In order to ensure that lexical relations with high relational similarity have similar translation matrices, we construct a relational similarity matrix S_R(i, j) which returns the total number of concepts for which lexical relations i and j are both edges in the knowledge graph. This allows us to account for the smoothness of similar edges in the embedding space:

$${ℛ}_2=\frac{1}{2}{\displaystyle \sum _{i=1}^E{\displaystyle \sum _{j=1}^E{\Vert {\overrightarrow{e}}_i-{\overrightarrow{e}}_j\Vert }_{{\ell }_2}^2{S}_R(i,j)}}$$ (6)

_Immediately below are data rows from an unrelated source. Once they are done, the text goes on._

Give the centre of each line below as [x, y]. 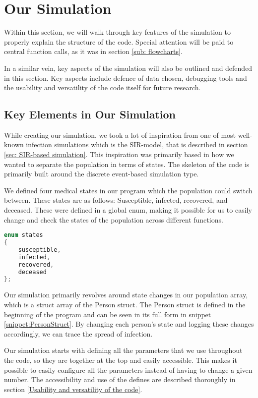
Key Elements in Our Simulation [90, 114]
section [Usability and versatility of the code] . [73, 389]
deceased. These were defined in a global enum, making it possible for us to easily [128, 210]
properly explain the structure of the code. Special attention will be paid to [119, 41]
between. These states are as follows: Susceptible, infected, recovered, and [116, 200]
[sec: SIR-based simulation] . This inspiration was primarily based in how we [119, 154]
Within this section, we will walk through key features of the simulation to [117, 32]
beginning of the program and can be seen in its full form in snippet [108, 314]
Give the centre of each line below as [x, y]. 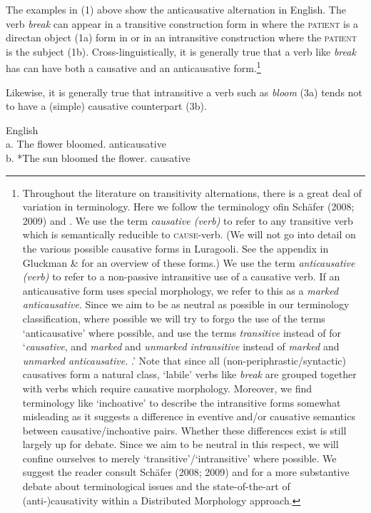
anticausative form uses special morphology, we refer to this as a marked [181, 290]
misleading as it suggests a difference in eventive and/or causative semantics [189, 416]
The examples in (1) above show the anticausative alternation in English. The [176, 9]
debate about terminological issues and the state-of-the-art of [156, 486]
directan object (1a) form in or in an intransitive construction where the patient [181, 37]
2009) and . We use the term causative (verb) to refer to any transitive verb [188, 220]
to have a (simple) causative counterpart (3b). [106, 106]
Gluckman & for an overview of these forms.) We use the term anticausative [189, 262]
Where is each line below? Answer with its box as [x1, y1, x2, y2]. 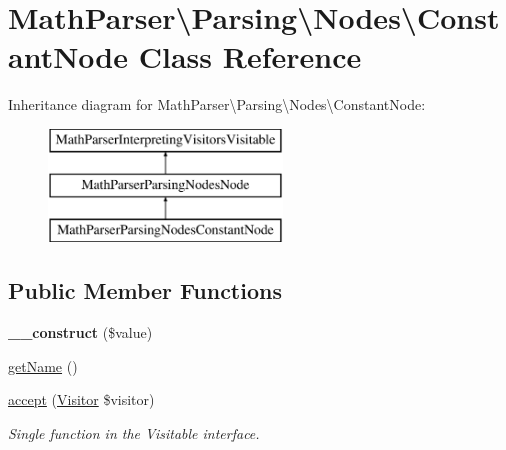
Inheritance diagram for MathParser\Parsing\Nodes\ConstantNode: [8, 94, 426, 115]
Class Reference [138, 36, 362, 77]
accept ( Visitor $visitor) [8, 389, 155, 410]
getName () [8, 355, 78, 376]
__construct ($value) [8, 322, 153, 343]
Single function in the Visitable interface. [8, 422, 260, 443]
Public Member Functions [8, 275, 282, 306]
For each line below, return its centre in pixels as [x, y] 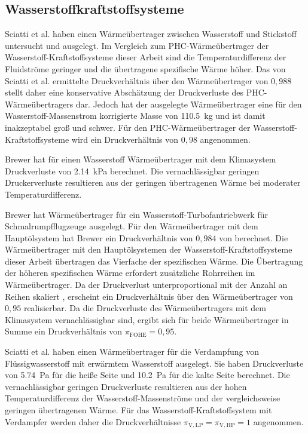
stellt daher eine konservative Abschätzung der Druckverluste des [124, 92]
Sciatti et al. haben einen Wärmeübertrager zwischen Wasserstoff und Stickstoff [151, 34]
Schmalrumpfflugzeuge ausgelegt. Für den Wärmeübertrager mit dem [132, 226]
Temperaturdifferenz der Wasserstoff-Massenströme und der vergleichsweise [143, 398]
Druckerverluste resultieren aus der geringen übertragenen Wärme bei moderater [153, 182]
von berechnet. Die [254, 237]
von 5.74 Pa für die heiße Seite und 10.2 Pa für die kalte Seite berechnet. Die [147, 375]
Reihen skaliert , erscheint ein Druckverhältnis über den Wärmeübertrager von [149, 296]
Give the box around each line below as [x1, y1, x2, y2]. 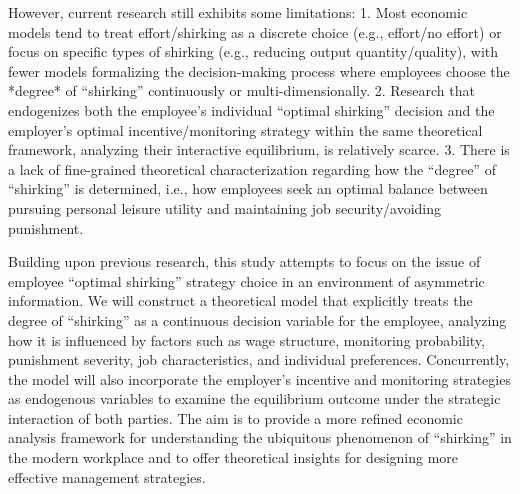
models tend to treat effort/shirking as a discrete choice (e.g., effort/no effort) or [8, 21, 502, 42]
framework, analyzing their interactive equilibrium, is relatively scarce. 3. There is [8, 139, 510, 160]
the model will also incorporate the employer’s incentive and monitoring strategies [8, 368, 511, 389]
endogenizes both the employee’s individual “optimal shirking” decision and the [8, 99, 495, 120]
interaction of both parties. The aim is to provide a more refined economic [8, 407, 463, 428]
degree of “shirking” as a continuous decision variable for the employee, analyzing [8, 309, 507, 330]
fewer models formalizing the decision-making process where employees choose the [8, 60, 510, 81]
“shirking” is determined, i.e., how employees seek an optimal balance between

where E is the number of edges in the knowledge graph. Equation 6 ensures that similar relations are embedded as similar transformations in the embedded space.

5. Experimental Results

Evaluating the quality of any common-sense knowledge base is known to be difficult (Singh et al., 2002). Consequently, we measured two aspects of our knowledge embedding: (1) the quality of the relations in the knowledge graph, and (2) the quality of any new inferred relations in the embedded space. When evaluating the quality of common-sense knowledge, we were inspired by previous efforts made to evaluate the OpenMind common-sense acquisition dataset (Singh et al., 2002). For each knowledge graph, we sampled 200 relations, and 200 inferred relations, obtained by sampling random vertices v and relations r and finding the vertices closest to the point obtained by v + r. Each of these common-sense relations were evaluated on a shifted 5 point Likert scale for the following desirable properties: (1) generality (such that −2 indicates a specific fact and +2 indicates a general statement about the world), (2) plausibility (such that −2 indicates a relationship which does not make sense in the world, and +2 indicates a relationship which makes complete sense), and (3) neutrality (such that −2 indicates highly-biased opinions and +2 indicates neutral sentiment). A total of three annotators were used, and obtained an inter-annotator agree of 84.3% (according to Cohen’s kappa co-efficient). We evaluated both domains of common-sense knowledge: (1) general world knowledge and (2) medical knowledge. The average for generality was 0.8, and 1.2, indicating that while the knowledge from both sources was general, the medical knowledge was more-so. Likewise, the average rating for plausibility was 0.42 and 1.02, reflecting the fact that most medical relations stood alone as plausible facts while common-sense facts often rely on more context. This suggests that future work could benefit by incorporating coreference resolution. Finally, the average rating for neutrality was 0.05 and 1.85, suggesting that many of the relations encoded in the general dataset were biased by the opinions of the author, but that medical relationships were highly neutral.

6. Conclusions

In this paper, a framework for learning knowledge embeddings as representations of commonsense knowledge and domain-specific knowledge for medicine is presented. The novelty of the knowledge embeddings stems from the incorporation of semantic compositionality and of two regularization factors that accomplish the smoothing of the acquired knowledge – representing the new, un-articulated information discerned from vast text collections. To learn commonsense knowledge embeddings we have relied on a large set of blogs and books as well as the defining glosses from WordNet. To learn the knowledge embeddings for medicine, we have relied on two large set of electronic health records. We evaluated the quality of the common-sense knowledge obtained by the framework presented in this paper through manual review of randomly sampled relations encoded in the knowledge graph, as well as implicit relations inferred in the embedding space. The evaluation results for the two forms of knowledge that we have acquired are promising: the same knowledge acquisition methodology based on learning knowledge embeddings works well both for common-sense knowledge and for medical knowledge. Interestingly, the commonsense knowledge that we have acquired was evaluated as being less neutral than than the medical knowledge, because it often reflected the opinion of the knowledge writer. In addition, the medical knowledge that was acquired was evaluated as more plausible that the commonsense knowledge.